• [Listed records]:
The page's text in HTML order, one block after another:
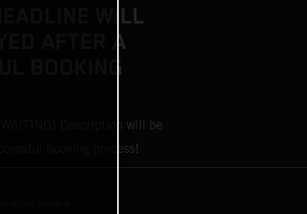
WILL
AFTER A
BOOKING
Description will be
booking process!
feature
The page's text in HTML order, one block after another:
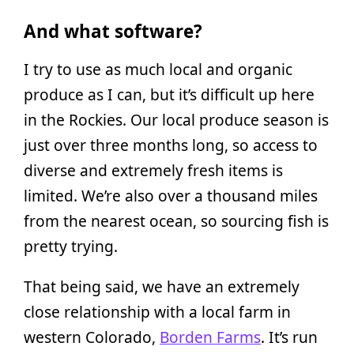
And what software?
I try to use as much local and organic
produce as I can, but it’s difficult up here
in the Rockies. Our local produce season is
just over three months long, so access to
diverse and extremely fresh items is
limited. We’re also over a thousand miles
from the nearest ocean, so sourcing fish is
pretty trying.
That being said, we have an extremely
close relationship with a local farm in
western Colorado, Borden Farms. It’s run
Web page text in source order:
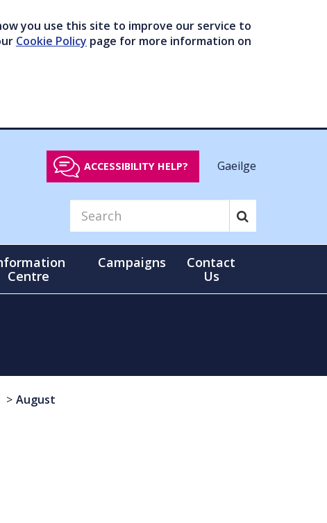
you use this site to improve our service to
Cookie Policy page for more information on
ACCESSIBILITY HELP? Gaeilge
Centre
Campaigns
Contact
Us
August
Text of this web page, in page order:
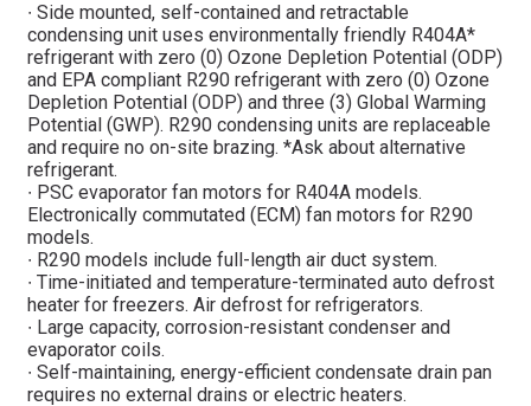
∙ Side mounted, self-contained and retractable
condensing unit uses environmentally friendly R404A*
refrigerant with zero (0) Ozone Depletion Potential (ODP)
and EPA compliant R290 refrigerant with zero (0) Ozone
Depletion Potential (ODP) and three (3) Global Warming
Potential (GWP). R290 condensing units are replaceable
and require no on-site brazing. *Ask about alternative
refrigerant.
∙ PSC evaporator fan motors for R404A models.
Electronically commutated (ECM) fan motors for R290
models.
∙ R290 models include full-length air duct system.
∙ Time-initiated and temperature-terminated auto defrost
heater for freezers. Air defrost for refrigerators.
∙ Large capacity, corrosion-resistant condenser and
evaporator coils.
∙ Self-maintaining, energy-efficient condensate drain pan
requires no external drains or electric heaters.

• [Goal of the exercise]: Without the pictures, give back every record precisely as shown.

• [Answer space]:
The page's text in HTML order, one block after another:
WILL
AFTER A
BOOKING
Description will be
booking process!
feature
The page's text in HTML order, one block after another:
And what software?
I try to use as much local and organic
produce as I can, but it’s difficult up here
in the Rockies. Our local produce season is
just over three months long, so access to
diverse and extremely fresh items is
limited. We’re also over a thousand miles
from the nearest ocean, so sourcing fish is
pretty trying.
That being said, we have an extremely
close relationship with a local farm in
western Colorado, Borden Farms. It’s run
Web page text in source order:
you use this site to improve our service to
Cookie Policy page for more information on
ACCESSIBILITY HELP? Gaeilge
Centre
Campaigns
Contact
Us
August
Text of this web page, in page order:
∙ Side mounted, self-contained and retractable
condensing unit uses environmentally friendly R404A*
refrigerant with zero (0) Ozone Depletion Potential (ODP)
and EPA compliant R290 refrigerant with zero (0) Ozone
Depletion Potential (ODP) and three (3) Global Warming
Potential (GWP). R290 condensing units are replaceable
and require no on-site brazing. *Ask about alternative
refrigerant.
∙ PSC evaporator fan motors for R404A models.
Electronically commutated (ECM) fan motors for R290
models.
∙ R290 models include full-length air duct system.
∙ Time-initiated and temperature-terminated auto defrost
heater for freezers. Air defrost for refrigerators.
∙ Large capacity, corrosion-resistant condenser and
evaporator coils.
∙ Self-maintaining, energy-efficient condensate drain pan
requires no external drains or electric heaters.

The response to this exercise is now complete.